Coastal salt marshes are at great risk from a large number of factors, especially climate change and sea-level rise. In an effort with the USGS, I’m working to determine how different salt marshes along the Pacific Coast will response to changes in sea level. Part of our approach is collecting fine-scale, baseline field data in the form of RTK GPS elevation points and vegetation surveys. Through analysis of data from a range of sites (up to 15 along the coast), I hope to better characterize plant habitat requirements with an ultimate goal of producing improved community response projections under sea-level rise scenarios. In this class, and in Jim Graham’s Spatial Modeling/Big Data class, I will be working with the elevation & veg data to characterize spatial relationships of plant species against plot-level factors (inundation frequency, distance to channel, elevation) and site factors (temperature, salinity, tidal range). I have hundreds of vegetation plots per site, with about 2000 survey plots completed across our PNW sites.

Currently, I’m still in data processing mode, combining databases and gathering environmental data; field data collected wrapped up in January. However, the inundation data needs to be developed, first by kriging the elevation data into DEMs and then using site-specific waterlogger data to determine flooding frequency. The water logger data itself needs to be processed for barometric pressure and elevation. Marsh channels need to be digitized before a distance to channel raster can be created. There’s a lot of work still be done to get the data in shape for analysis, however by focusing on one or two sites, I’ll be able to explore the spatial statistics toolbox and push forward with this project.

I am working with hummingbird location points obtained through radiotelemetry, and want to figure out their patterns of space use and how they are affected by forest fragmentation.

I need to find ways of assessing which areas are preferred by the birds as well as the movement patterns they follow.

The points were recorded within a short time period, so they are not independent. Autocorrelation functions will help me evaluate the degree of this dependence in space and time. Rather than a problem, the autocorrelated nature of my data presents an opportunity to study activity patterns of the birds.

My research seeks to quantify and explain patterns of variability as they relate to specific soil properties (such as nutrients, physical structure, ect.) There are patterns in the data itself (distribution shapes such as normal or bimodal, skewness, and variance) and in the spatial distribution of those data values.

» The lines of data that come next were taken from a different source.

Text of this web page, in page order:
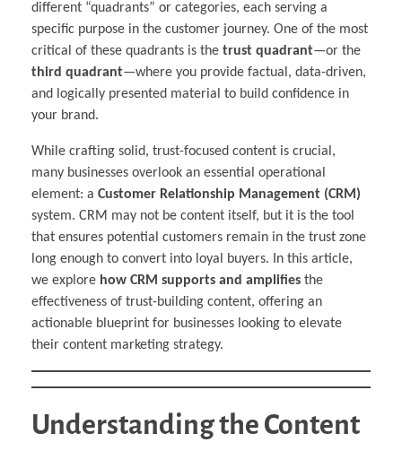
different “quadrants” or categories, each serving a
specific purpose in the customer journey. One of the most
critical of these quadrants is the trust quadrant—or the
third quadrant—where you provide factual, data-driven,
and logically presented material to build confidence in
your brand.
While crafting solid, trust-focused content is crucial,
many businesses overlook an essential operational
element: a Customer Relationship Management (CRM)
system. CRM may not be content itself, but it is the tool
that ensures potential customers remain in the trust zone
long enough to convert into loyal buyers. In this article,
we explore how CRM supports and amplifies the
effectiveness of trust-building content, offering an
actionable blueprint for businesses looking to elevate
their content marketing strategy.
Understanding the Content

I wish to learn more about tools that can characterize these data distributions and spatial patterns (emphasis on spatial for this class). It is especially a challenge because soil variables often don’t follow well-known distribution such as Gaussian or Exponential. This leaves me wary about the use of certain mathematical tools that requires assumptions such as a normal distribution. The central limit theorem does not apply when we move beyond questions about the mean.

At this point I do not have a specific question in mind, and I should also mention I haven’t collected any data for this project yet (I’m just starting lab analysis this spring). I do not have a specific spatial question, rather I’d to learn about various classification and interpolation methods.

Some background info on soil for the curios

A blurb from the Soil Science Society of America on the importance of soil:

Soil provides ecosystem services critical for life; soil acts as a water filter and a growing medium; provides habitat for billions of organisms, contributing to biodiversity; and supplies most of the antibiotics used to fight diseases. Humans use soil as a holding facility for solid waste, filter for wastewater, and foundation for our cities and towns. Finally, soil is the basis of our nation’s agroecosystems which provide us with feed, fiber, food and fuel.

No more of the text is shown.